Offalion : un tas de décombres où les démons pratiquent des subterfuges pour se préparer à corrompre les mortels qui sont souvent utilisés içi.
Le Maladominaar : l’armée de Maladomini, dirigée par le général Zimimar, dispose de troupes de choc d’élite. Le cœur de son armée est le Nyashk, 16 sorcières gobelourses qui portent des casques ressemblant à des têtes de mouches géantes, brandissent des bâtons crachant de l’acide et lancent des sorts de Désintégration lors de batailles majeures.
Cania, huitième enfer (Méphistophélès)
Les tunnels de Maladomini se connectent finalement à Cania, un royaume glacé enveloppé dans la nuit éternelle. Seul le reflet d'un faible rayonnement bleu-blanc sur les glaciers brise cette obscurité, mais là où il n'y a pas de glaciers, Cania est noir. Les vents forts et hurlants pulvérisent une glace et une poussière piquante sur les montagnes et les champs de glace.
Comme Maladomini au-dessus, Cania était autrefois, avant la rébellion d'Asmodée, un royaume pourvu de grandes cités. Mais si celles du septième enfer se sont effondrées en ruines non reconnaissables, celles-ci ont été conservées dans les profondeurs glacées. Ici, les restes de l'ancien domaine qui existait avant la chute des baatézus existe toujours, sous forme de tombeaux glacés, de bibliothèques oubliées et de palais hantés par les fantômes. Nombre des aasimons qui ont refusé de se rebeller contre Celui Qui Fût ont été condamnés à être tourmentés et à mourir ici, et ils errent encore dans les profondeurs de Cania tels des morts-vivants dotés de terribles pouvoirs. Même les baatézus craignent de fouiller trop profondément dans les profondeurs de Cania, préférant laisser ces anciennes ruines à l'abandon. C'est pourtant à cause du leg de ces pouvoirs enterrés que l'archidiable Méphistophélès, second dans la hiérarchie du pouvoir après Asmodée, a choisi Cania comme royaume il y a des millénaires. Certains chuchotent que parmi les trésors que Méphistophélès a déterré des profondeurs de son domaine se trouveraient les secrets des Tourments des Enfers ainsi que des armes maléfiques tellement puissantes qu'elles dissuadent même Asmodée d'interférer sur cette strate.

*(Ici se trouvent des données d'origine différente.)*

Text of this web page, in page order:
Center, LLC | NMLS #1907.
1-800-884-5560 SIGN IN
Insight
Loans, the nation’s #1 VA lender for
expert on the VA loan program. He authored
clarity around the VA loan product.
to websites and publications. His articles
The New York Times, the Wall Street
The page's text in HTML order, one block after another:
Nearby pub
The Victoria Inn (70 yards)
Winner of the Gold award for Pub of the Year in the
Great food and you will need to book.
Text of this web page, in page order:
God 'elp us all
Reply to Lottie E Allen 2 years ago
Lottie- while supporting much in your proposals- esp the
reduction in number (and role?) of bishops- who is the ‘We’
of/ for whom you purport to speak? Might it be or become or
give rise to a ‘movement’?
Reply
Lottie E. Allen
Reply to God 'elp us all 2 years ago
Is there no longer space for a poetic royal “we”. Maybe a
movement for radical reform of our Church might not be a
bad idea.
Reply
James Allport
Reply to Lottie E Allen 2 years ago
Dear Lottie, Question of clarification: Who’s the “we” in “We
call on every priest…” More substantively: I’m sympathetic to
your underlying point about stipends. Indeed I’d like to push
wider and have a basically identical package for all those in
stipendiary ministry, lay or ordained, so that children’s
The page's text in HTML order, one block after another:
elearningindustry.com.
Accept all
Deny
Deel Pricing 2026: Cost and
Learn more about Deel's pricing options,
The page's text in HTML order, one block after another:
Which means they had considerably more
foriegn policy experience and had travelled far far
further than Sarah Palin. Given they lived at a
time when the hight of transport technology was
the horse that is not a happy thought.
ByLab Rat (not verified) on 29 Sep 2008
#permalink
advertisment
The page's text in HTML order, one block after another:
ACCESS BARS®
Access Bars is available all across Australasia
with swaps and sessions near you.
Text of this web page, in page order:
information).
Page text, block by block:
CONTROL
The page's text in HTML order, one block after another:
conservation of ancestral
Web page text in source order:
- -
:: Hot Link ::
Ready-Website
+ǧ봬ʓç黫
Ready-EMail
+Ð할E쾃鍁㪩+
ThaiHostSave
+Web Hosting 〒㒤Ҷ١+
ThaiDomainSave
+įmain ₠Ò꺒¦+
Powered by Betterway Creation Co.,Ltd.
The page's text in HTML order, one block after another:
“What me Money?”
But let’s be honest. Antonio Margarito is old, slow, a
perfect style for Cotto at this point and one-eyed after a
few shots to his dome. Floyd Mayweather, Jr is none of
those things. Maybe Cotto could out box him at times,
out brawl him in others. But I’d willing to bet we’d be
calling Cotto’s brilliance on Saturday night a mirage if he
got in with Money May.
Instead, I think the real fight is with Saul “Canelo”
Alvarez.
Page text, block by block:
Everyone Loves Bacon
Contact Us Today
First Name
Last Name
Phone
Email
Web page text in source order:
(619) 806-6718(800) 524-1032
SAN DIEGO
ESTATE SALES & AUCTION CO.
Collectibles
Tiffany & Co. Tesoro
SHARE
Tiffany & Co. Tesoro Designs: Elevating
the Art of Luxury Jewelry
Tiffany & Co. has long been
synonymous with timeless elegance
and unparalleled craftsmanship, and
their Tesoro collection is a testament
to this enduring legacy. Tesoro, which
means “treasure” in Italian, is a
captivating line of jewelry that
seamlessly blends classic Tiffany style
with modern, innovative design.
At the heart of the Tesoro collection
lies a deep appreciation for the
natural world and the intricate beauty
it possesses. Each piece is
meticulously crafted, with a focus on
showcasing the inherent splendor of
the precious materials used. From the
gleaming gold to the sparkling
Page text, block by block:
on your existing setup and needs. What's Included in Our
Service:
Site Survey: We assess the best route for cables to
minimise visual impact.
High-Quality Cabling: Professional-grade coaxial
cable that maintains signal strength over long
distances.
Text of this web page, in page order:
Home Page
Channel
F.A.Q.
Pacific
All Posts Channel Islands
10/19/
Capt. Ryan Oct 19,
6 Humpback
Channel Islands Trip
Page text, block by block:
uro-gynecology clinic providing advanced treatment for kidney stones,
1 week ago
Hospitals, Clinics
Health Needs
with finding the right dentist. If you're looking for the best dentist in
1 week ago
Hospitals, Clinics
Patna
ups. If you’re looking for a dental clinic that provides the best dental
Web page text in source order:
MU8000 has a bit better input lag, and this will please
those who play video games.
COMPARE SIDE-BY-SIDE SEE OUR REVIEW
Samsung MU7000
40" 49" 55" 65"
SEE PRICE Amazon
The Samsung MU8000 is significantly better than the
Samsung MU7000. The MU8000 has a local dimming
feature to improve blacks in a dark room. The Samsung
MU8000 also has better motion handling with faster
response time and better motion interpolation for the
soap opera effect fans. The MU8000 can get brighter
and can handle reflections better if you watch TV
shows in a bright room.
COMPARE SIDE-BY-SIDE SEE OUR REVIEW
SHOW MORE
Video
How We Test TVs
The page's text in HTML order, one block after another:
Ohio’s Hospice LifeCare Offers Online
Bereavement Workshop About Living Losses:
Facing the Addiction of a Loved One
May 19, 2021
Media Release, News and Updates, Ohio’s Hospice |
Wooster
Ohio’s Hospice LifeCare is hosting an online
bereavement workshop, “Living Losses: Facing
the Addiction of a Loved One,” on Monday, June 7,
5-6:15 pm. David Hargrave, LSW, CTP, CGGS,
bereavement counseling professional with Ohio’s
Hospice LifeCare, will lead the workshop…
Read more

Fier, beau et princier dans sa tenue, Méphistophélès tente depuis très longtemps les mortels par le pouvoir, surtout le pouvoir magique, et il est le parrain de nombreux pactes infernaux d'occultistes. La grande force de Méphistophélès repose en fait dans son commandement des baatézus de glace (gélugons). Bien qu'il leur permette de servir d'autres archidiables, ceux-ci sont tenus de lui obéir avant n'importe qui d'autre, signe significatif de la puissance du seigneur de Cania. Méphistophélès commande aussi à plusieurs archidiables importants, comme Adonides (l'intendant de Cania), Bifrons (le commandant d'une grande légion de baatézus de glace) et Belphégor (le gardien des Tourments des Enfers).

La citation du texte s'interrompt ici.